Again, welcome to garden railroading.


----------



## SRW (Jan 13, 2010)

Navy, 

Do you wish to model any particular railroad? Maybe something from your area now or somewhere from a past place you may may have lived, like your hometown or another area you may have visited that you might like to recreate that experience in your yard? 

I started in large scale by studying local railroads in my area and carefully shopping prices to buy an engine and several freight cars and track to build a simple big rectangle layout. It took about a year to even get off the ground [so to speak, it's actually still on the ground exactly where it's supposed to be.]. From there...well, it just seems to grow from there [kind of viral]. 
I have enjoyed reading about the local railroads and the history of the people that built them in my area and the industries they served as much as I have enjoyed actually building the model railroad. I may have half as much in books as I do in trains. I've bent and compressed those realities into my modeling. 
But, there's also no reason not to just build some completely fantastic/fictitious railroad that also never existed by simply making up a fictitious industry and deciding what kind of trains might have serviced that region. [e.g. huge tracts of virgin 'dental floss' trees and then modeling the dental floss mills downhill from the dental floss forests and the locos and freight cars and maybe a few local passenger trains to serve the people who lived in that dental floss region. 
I wish you well, hope you find the enjoyment many of us find in the hobby and the best advice I think anyone could offer is 'go for it' and ask the folks here on then forum for help along the way. I have gotten PRICELESS advice from the folks here on this forum. 

Scott


----------



## White Deer RR (May 15, 2009)

Welcome, you'll get a ton of great advice here, not only in direct responses but by using Google "advanced search" to search this web site. I lurked for at least a year before posting, and finally did so mainly just to say thanks to folks. 

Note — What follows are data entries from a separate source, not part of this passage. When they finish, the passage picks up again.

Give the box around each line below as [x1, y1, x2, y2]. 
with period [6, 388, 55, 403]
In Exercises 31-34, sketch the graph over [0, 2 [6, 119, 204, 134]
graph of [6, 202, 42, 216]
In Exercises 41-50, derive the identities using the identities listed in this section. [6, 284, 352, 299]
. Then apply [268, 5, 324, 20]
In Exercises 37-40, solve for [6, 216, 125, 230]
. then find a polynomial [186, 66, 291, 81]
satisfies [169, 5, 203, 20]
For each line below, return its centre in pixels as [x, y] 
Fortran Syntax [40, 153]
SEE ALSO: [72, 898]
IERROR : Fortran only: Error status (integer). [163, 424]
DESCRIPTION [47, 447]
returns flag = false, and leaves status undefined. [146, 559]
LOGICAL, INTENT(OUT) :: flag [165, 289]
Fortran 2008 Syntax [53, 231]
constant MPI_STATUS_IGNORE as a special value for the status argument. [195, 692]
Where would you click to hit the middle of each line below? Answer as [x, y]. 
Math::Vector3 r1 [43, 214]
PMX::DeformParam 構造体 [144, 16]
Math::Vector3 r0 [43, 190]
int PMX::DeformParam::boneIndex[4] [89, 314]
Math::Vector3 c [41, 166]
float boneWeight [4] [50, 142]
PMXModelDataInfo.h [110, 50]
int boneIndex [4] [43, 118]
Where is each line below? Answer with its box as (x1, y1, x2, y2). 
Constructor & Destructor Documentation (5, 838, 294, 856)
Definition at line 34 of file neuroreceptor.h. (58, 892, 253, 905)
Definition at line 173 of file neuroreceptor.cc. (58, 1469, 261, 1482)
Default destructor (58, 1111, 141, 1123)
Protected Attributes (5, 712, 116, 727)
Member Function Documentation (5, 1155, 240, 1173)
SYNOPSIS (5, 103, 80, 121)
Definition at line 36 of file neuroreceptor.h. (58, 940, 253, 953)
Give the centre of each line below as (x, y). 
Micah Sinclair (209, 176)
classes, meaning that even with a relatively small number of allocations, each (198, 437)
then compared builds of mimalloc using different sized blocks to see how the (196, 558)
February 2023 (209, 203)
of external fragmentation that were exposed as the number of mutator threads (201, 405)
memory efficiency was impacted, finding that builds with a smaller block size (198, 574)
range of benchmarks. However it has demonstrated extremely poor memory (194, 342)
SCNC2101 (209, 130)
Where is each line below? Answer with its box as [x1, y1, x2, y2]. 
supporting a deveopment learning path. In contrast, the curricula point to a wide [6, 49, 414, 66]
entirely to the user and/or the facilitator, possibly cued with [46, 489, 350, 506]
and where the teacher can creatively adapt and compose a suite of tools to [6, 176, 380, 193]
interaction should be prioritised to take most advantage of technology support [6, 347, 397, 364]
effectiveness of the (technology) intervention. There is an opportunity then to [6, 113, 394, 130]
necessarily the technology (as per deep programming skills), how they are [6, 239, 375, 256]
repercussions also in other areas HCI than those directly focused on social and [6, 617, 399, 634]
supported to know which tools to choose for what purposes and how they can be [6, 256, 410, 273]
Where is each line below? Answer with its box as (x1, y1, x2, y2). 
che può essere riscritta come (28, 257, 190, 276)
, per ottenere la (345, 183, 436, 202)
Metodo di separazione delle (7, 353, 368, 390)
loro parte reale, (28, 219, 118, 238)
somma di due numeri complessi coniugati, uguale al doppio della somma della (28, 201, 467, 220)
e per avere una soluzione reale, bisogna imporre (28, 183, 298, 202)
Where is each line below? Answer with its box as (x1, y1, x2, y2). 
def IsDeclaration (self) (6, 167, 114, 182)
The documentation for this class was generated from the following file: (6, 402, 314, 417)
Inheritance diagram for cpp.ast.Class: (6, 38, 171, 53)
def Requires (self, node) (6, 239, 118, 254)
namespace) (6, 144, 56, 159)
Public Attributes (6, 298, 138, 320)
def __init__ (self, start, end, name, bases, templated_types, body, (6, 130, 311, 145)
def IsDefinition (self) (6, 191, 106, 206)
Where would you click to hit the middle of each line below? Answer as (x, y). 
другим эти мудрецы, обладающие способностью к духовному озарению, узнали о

There are some amazingly talented folks here in all areas of the hobby, including your main interest of structures. You could spend a long time going back through the buildings thread, there is some awesome stuff. 

If you're interested in your part of the country, I think you'll find a wealth of information on the Internet about railroad history. I'm more familiar with Kansas and Missouri, but for example the KCMO public library has a fantastic web site with a lot of pics, as does the Johnson County (KS) historical society. There's likely similar resources for Arkansas. 

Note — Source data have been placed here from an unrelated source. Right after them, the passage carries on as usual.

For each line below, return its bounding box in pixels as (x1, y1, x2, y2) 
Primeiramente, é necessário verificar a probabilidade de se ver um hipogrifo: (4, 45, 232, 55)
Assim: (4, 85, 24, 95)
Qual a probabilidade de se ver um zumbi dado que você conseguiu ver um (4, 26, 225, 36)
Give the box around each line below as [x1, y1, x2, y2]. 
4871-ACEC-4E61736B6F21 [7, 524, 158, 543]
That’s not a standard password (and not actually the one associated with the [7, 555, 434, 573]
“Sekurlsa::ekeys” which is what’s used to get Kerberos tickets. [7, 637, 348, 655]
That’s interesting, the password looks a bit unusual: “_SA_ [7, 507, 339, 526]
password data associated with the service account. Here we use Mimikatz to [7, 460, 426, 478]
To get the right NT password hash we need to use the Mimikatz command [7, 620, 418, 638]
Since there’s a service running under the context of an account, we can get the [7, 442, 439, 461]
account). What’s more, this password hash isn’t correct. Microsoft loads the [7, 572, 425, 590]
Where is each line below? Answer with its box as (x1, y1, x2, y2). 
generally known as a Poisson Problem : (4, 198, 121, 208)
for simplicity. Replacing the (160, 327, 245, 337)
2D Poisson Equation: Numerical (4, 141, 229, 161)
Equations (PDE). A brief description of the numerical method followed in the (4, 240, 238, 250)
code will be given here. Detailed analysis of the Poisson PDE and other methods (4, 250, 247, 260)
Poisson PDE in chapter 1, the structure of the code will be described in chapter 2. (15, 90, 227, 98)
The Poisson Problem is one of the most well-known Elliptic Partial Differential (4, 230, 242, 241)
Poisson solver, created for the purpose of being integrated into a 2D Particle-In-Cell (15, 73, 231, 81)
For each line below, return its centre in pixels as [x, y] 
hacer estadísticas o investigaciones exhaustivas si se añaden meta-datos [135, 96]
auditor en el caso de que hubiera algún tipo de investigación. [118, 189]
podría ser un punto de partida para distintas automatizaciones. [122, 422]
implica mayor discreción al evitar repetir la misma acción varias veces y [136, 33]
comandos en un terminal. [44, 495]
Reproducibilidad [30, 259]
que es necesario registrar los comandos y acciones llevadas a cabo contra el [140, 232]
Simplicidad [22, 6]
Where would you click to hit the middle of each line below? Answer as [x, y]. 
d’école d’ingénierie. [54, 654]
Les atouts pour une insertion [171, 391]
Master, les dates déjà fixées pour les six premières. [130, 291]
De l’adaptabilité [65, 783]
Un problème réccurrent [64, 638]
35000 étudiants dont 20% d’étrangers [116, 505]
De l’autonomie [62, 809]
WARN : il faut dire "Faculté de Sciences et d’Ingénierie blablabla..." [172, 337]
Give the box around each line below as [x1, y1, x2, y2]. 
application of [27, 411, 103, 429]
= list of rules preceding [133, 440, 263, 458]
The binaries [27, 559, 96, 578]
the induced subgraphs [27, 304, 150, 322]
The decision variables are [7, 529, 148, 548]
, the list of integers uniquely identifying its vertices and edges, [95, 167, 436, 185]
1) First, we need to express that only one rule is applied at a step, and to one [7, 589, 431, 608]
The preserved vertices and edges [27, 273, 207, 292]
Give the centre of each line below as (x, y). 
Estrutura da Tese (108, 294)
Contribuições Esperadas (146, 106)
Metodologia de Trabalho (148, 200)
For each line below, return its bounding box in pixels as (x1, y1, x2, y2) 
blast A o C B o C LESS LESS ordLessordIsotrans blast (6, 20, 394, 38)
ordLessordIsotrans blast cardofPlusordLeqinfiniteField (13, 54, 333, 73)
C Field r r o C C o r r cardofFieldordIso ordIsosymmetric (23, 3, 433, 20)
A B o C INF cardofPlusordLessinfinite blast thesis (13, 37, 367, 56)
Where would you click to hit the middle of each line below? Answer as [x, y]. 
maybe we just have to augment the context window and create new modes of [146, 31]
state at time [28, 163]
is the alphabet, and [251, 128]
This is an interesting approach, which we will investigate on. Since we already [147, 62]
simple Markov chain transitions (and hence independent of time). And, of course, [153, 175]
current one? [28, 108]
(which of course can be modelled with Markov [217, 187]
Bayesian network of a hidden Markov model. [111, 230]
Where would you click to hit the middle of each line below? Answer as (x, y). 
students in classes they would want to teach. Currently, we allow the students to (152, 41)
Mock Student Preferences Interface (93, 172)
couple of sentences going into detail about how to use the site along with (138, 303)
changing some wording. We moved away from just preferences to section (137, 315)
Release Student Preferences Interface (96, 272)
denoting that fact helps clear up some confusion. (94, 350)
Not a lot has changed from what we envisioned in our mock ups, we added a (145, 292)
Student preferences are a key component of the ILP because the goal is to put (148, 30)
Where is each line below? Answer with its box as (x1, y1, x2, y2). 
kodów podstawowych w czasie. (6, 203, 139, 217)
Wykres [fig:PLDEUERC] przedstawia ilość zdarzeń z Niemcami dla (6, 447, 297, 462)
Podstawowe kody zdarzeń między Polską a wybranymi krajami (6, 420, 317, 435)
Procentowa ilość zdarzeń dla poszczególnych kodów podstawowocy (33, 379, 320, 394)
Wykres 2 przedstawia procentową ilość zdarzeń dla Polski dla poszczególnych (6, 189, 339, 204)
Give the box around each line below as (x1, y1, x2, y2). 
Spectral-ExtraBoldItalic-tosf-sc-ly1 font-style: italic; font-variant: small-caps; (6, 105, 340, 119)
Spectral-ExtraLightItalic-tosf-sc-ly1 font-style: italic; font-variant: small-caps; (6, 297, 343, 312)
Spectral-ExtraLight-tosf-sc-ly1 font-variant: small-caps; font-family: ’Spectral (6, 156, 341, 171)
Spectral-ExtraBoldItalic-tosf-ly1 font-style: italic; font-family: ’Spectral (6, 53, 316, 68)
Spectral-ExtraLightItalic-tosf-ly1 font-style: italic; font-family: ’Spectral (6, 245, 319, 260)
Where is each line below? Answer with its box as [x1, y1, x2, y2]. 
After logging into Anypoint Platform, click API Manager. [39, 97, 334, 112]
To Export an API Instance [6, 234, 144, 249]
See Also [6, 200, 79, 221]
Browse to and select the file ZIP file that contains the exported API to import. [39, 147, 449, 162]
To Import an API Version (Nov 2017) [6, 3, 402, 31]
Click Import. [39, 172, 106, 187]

You have the advantage of living in a part of the country where one could model any number of lines, whatever suites your fancy. Frankly I wound up with ATSF because the vendor I initially purchased from was out of Pennsy starter sets, and after about a year I finally looked up what the heck the Panhandle and Santa Fe line was, and over time I've wound up learning a great deal about the history of ATSF. Kind of fun, but then I'm something of a history nerd. 

And as SRW noted, there are no rules against just making up your own scenario, say a short-line logging railroad, or something that never existed. It's your stuff! 

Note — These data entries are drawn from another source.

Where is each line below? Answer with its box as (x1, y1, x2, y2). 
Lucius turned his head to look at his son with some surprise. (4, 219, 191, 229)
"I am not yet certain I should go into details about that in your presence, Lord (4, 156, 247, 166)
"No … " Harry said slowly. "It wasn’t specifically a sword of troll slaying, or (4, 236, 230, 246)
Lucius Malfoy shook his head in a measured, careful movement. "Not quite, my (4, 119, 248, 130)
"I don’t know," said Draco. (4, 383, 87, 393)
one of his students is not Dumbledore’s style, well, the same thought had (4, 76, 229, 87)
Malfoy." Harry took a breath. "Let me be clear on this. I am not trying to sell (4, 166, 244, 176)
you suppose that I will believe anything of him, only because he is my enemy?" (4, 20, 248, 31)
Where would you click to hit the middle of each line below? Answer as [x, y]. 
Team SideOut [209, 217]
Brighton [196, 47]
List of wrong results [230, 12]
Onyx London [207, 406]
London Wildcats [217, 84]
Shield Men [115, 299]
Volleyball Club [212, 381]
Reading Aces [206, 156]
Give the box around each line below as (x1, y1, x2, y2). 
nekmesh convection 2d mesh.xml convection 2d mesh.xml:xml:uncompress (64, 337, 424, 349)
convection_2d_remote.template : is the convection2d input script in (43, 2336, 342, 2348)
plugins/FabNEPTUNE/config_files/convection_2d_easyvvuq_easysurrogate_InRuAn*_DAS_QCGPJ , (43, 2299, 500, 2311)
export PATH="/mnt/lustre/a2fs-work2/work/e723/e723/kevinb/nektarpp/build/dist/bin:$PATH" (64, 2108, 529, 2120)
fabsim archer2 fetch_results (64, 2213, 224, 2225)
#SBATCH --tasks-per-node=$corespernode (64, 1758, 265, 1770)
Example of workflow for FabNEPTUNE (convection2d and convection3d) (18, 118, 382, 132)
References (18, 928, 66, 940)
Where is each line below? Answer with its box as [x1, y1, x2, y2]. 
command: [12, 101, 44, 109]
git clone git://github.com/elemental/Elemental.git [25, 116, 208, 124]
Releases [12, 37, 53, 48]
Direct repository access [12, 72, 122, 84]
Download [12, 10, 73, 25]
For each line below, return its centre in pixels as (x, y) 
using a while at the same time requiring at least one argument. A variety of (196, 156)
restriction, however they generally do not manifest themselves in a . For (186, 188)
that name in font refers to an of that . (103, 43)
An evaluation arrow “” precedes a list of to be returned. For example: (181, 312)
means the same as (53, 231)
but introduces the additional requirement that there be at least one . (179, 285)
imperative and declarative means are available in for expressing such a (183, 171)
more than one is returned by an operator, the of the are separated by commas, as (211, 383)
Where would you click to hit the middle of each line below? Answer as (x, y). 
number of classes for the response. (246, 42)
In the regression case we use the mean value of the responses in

You'll also find that folks on this web site have debated, considered and tried many different materials for outside use. If you like woodworking, (just guessing,) the most sage advice I ever read was that you have to protect wood structures just like you would full-scale buildings, trying to prevent ground contact, or when needed using sill plates, and of course paint, roofing and even caulking. I've been surprised that little bits of wood will hold up better than one expects when well-painted and placed on concrete pavers. Sure, real foundations would look better but then that would require (ahem) skill. If I had any skill I might consider making entire structures out of concrete, which guess what, is not only possible but there's a product for that (called Jig-Stones.) 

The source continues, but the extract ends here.